Upgrading the Computer History Museum

The Silicon Valley institution is beginning an ambitious effort to improve the way it tells the story of computing and of such tech pioneers as HP, Apple, and Google

The Computer History Museum in Mountain View, Calif., is a geek's paradise. Its warehouse-style exhibit room is laden with old Macs, supercomputers, and reel-to-reel storage tapes.

It houses relics like a five-ton mechanical calculator from the 19th century and curios such as the "kitchen computer," a hulking red-and-white recipe-storing machine with a built-in cutting board that was sold by Neiman Marcus in the '60s. The museum has witnessed 15 wedding receptions of couples who chose to celebrate amid the mainframes and minicomputers.

Yet much of the museum, which houses one of the world's largest collections of tech arcana, remains barely accessible to a broader audience, and draws just 80,000 visitors a year. (Just down the freeway the Tech Museum of Innovation in San Jose drew nearly 630,000 visitors last year.)

Version 2.0

So the Computer History Museum is taking early steps in an ambitious effort to catapult its collection into the 21st century.

On July 1, visitors got their first glimpse at what the museum's chief executive, John Hollar, calls "Version 2.0 of the Computer History Museum." A new exhibit, "The Silicon Engine," is a 50th-anniversary history of the invention of the silicon chip that ushered in the modern era of computing (see "Retelling Computer History"). The display will feature a mini-theater with a narrated movie that tells the story of the people and companies that built the chip industry. Audio listening stations let attendees delve into deeper information about topics, and artifacts including electronics and engineering notes lay clearly labeled beneath glass display cases.

The more professional approach to showing some of the museum's 100,000 artifacts and hundreds of hours of video footage—most of which are currently socked away in storage—is a preview of techniques Hollar and his curatorial staff will use in an overhaul of the entire museum scheduled to open in October 2010. The renovation will double the museum's exhibit space to 25,000 square feet and aim to help visitors construct a story line around the collection, says Hollar.

It's a quantum leap for a museum that currently provides scant information alongside the collected computers and provides only glimpses of the people behind the cavalcade of musty machines. "Who they are, how they did it, what they had to overcome to do it—that has to be translated for the general public," says Harvard Business School historian Richard S. Tedlow, who became the museum's first "resident scholar" in January. "That's the gulf the industry has to bridge if it's to tell its story in a way that's understandable to the general public."

Telling the Tales

Hulking, careworn mainframes and supercomputers sit behind railings in a cavernous room that's just a step more polished than a storage area. Bunches of old PCs stand stacked on industrial metal shelving with only small labels identifying them.
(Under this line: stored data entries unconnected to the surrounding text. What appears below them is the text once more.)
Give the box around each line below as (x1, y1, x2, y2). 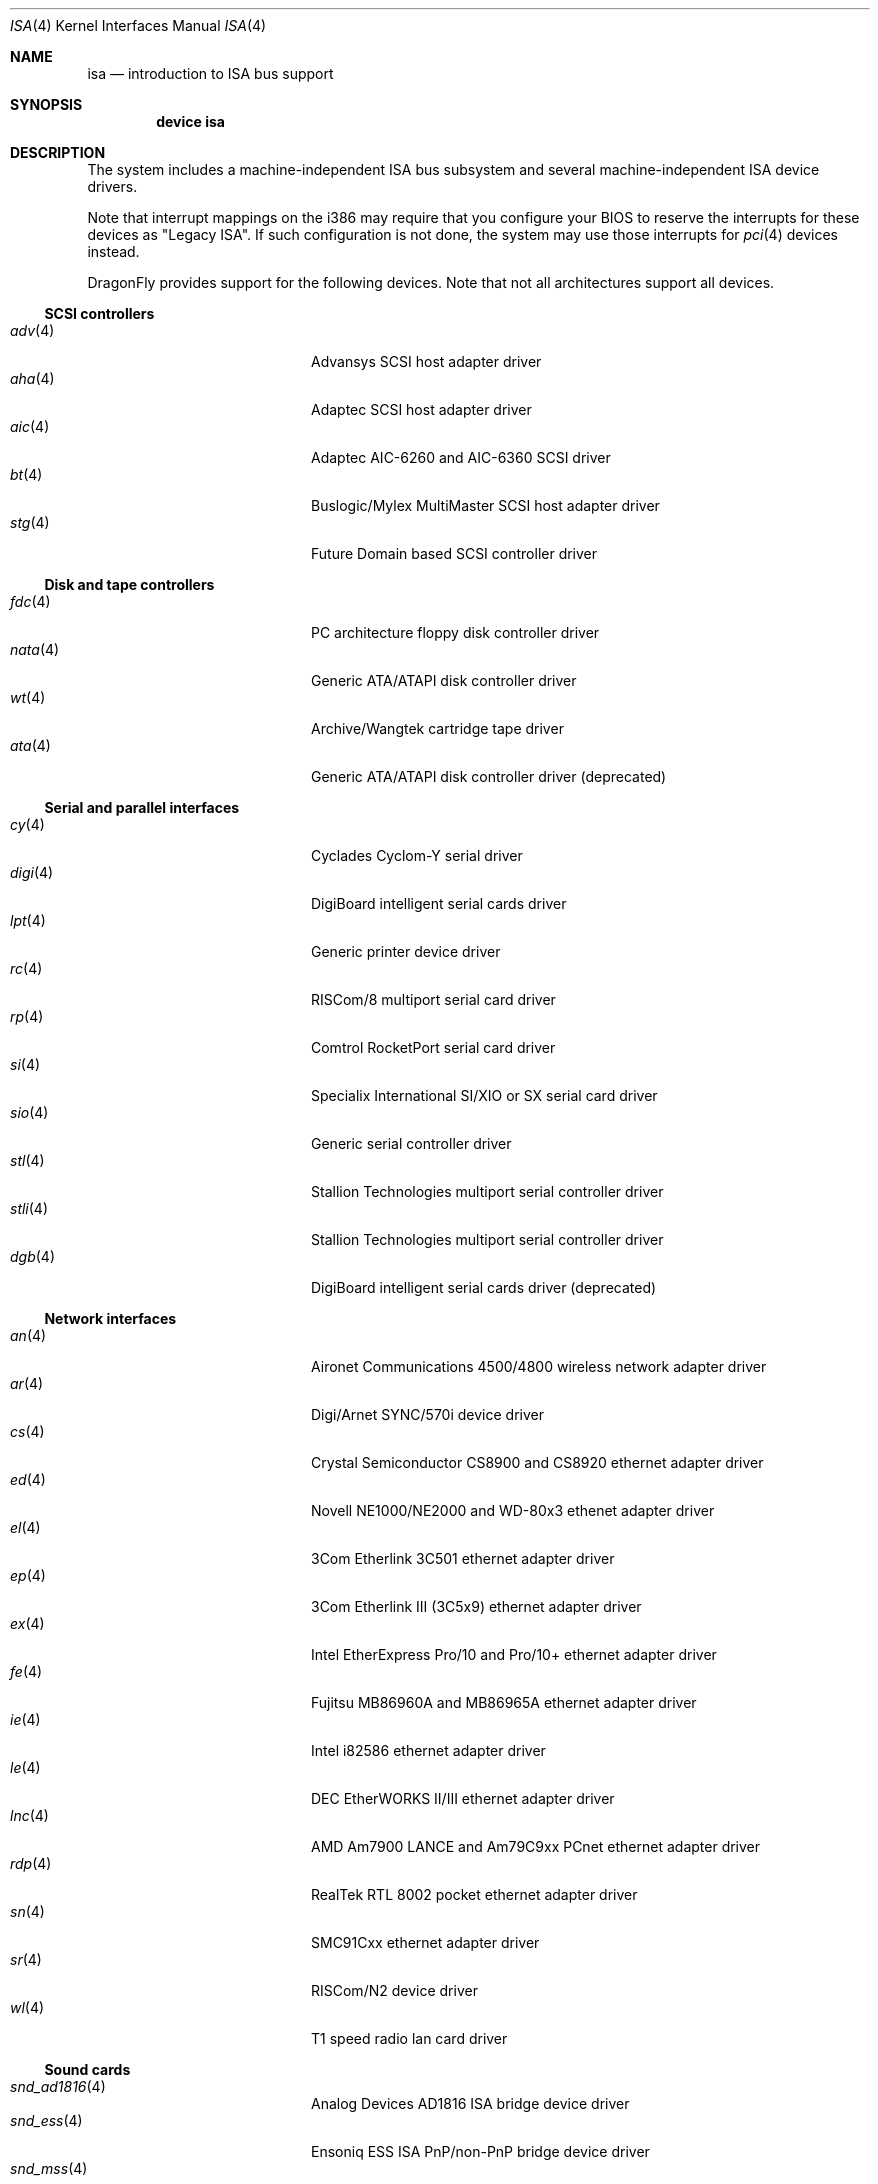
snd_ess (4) (10, 2112, 83, 2129)
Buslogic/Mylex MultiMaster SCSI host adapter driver (311, 497, 660, 514)
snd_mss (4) (10, 2160, 88, 2177)
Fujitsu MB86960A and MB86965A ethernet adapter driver (311, 1694, 697, 1711)
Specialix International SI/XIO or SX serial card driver (311, 1087, 658, 1104)
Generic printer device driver (311, 943, 501, 960)
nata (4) (10, 641, 60, 658)
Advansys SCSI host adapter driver (311, 353, 542, 370)
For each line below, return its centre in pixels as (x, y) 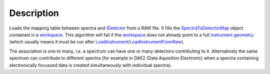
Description (34, 13)
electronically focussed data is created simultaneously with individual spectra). (90, 65)
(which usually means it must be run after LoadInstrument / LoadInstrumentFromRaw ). (97, 42)
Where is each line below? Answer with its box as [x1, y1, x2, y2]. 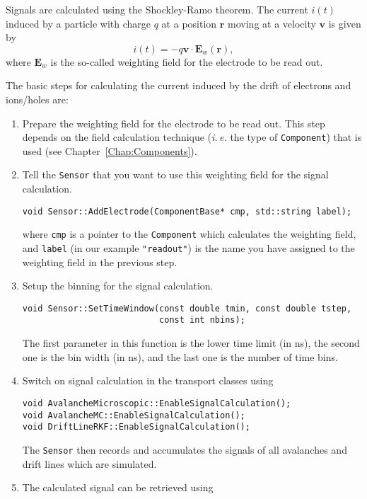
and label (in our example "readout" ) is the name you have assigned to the [22, 240, 355, 255]
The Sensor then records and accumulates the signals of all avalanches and [22, 442, 347, 457]
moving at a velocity [228, 16, 316, 30]
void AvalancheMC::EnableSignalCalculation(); [22, 410, 245, 420]
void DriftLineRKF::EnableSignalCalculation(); [22, 422, 250, 432]
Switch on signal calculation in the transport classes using [22, 373, 274, 388]
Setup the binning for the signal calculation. [22, 278, 214, 293]
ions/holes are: [6, 91, 69, 106]
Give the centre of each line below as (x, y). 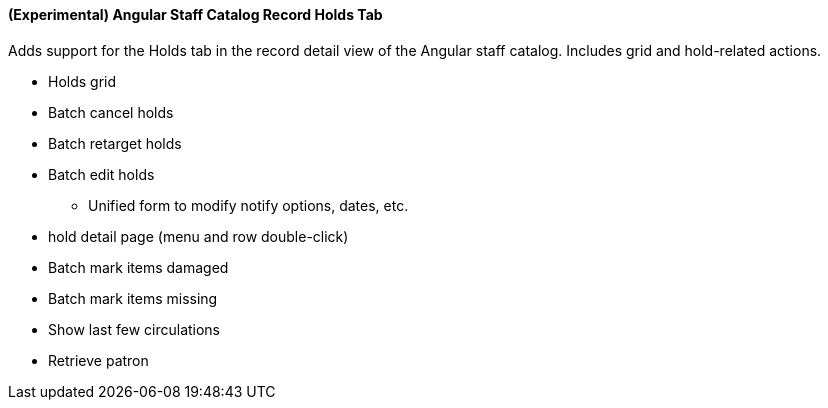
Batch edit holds (101, 174)
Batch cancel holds (111, 112)
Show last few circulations (134, 329)
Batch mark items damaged (138, 267)
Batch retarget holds (115, 143)
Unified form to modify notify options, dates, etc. (248, 205)
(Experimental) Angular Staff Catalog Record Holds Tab (195, 14)
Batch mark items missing (133, 298)
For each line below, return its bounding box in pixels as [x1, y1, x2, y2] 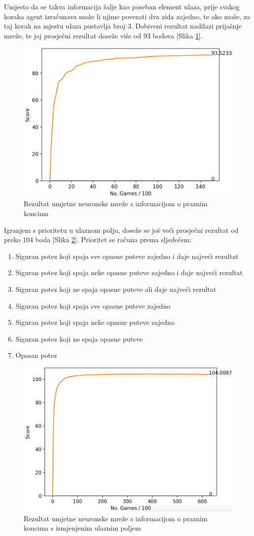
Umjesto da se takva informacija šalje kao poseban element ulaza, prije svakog [4, 1, 240, 11]
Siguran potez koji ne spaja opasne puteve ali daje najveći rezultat [15, 284, 217, 294]
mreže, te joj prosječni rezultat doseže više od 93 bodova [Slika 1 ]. [4, 30, 203, 40]
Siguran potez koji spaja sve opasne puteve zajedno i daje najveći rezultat [15, 251, 239, 261]
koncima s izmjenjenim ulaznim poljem [24, 523, 141, 533]
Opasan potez [15, 350, 57, 360]
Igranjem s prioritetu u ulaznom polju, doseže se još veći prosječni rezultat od [4, 224, 239, 235]
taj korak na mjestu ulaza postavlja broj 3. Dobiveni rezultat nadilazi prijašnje [4, 21, 242, 31]
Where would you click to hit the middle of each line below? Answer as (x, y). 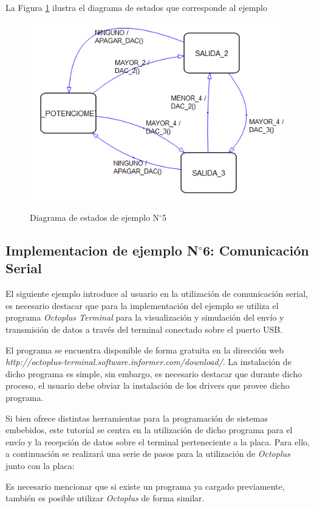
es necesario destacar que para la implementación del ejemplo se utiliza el (142, 305)
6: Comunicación (256, 250)
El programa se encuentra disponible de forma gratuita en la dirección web (145, 350)
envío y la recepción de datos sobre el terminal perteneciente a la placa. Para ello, (158, 441)
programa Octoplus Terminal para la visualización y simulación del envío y (145, 317)
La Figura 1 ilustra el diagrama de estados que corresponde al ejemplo (136, 7)
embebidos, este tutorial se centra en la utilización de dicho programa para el (149, 430)
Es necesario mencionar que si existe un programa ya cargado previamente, (145, 486)
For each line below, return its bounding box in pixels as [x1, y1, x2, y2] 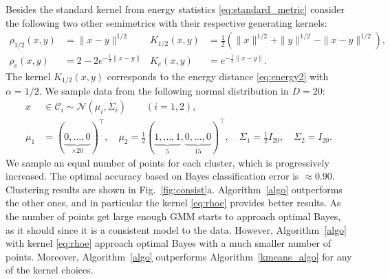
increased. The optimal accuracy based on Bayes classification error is [6, 169, 299, 183]
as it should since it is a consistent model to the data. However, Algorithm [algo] [6, 222, 347, 236]
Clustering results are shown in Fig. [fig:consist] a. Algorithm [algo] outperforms [6, 182, 343, 196]
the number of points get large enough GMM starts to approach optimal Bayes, [6, 208, 341, 223]
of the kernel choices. [6, 263, 94, 277]
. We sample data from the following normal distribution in [39, 84, 289, 98]
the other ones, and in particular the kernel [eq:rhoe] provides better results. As [6, 195, 341, 210]
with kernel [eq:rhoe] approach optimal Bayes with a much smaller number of [6, 236, 332, 250]
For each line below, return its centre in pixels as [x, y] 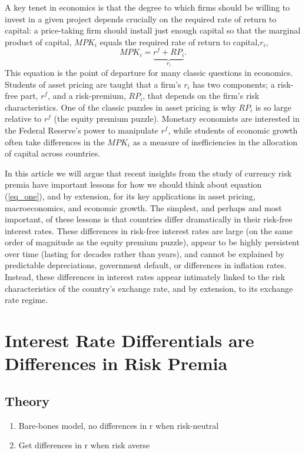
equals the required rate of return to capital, [180, 41]
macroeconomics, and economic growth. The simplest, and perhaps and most [143, 207]
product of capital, [38, 41]
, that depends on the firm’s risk [201, 96]
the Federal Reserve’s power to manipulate [82, 130]
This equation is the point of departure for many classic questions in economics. [149, 72]
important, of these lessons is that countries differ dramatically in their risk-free [149, 219]
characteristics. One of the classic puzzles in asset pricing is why [120, 107]
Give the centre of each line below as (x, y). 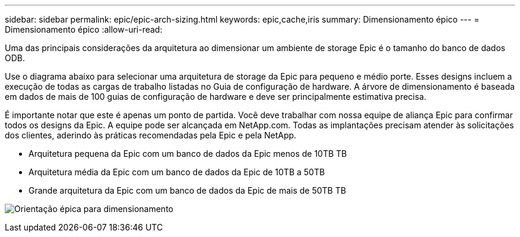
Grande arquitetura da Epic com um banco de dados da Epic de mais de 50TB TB (187, 190)
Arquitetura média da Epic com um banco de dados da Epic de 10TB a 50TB (177, 172)
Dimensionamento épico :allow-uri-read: (84, 29)
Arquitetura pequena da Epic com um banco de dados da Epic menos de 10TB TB (188, 154)
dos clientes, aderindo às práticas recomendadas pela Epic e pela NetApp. (151, 135)
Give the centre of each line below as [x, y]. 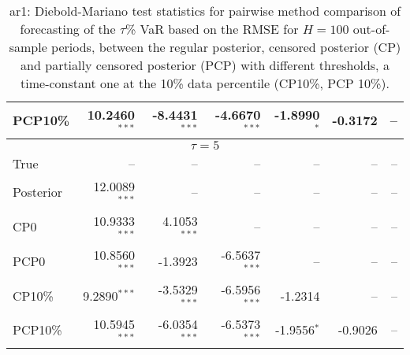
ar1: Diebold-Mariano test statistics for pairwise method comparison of [205, 11]
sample [28, 47]
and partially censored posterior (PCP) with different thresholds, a [205, 65]
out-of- [371, 29]
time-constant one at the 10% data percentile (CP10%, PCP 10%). [205, 83]
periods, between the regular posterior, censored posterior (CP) [226, 47]
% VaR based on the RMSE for [212, 29]
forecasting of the [68, 29]

There's a dearth of the kinds of hands-on, interactive displays that are de rigueur in museums today.

Making the computer industry's history more accessible to the public could help jog interest in computing at a time when the U.S. is perceived to be falling behind in engineering. "There's a diminished interest in the student population in science and technology," says Vint Cerf, Google's chief Internet evangelist, who has donated money to the museum. "If you lose track of where things come from, you're doomed to make the same mistakes again."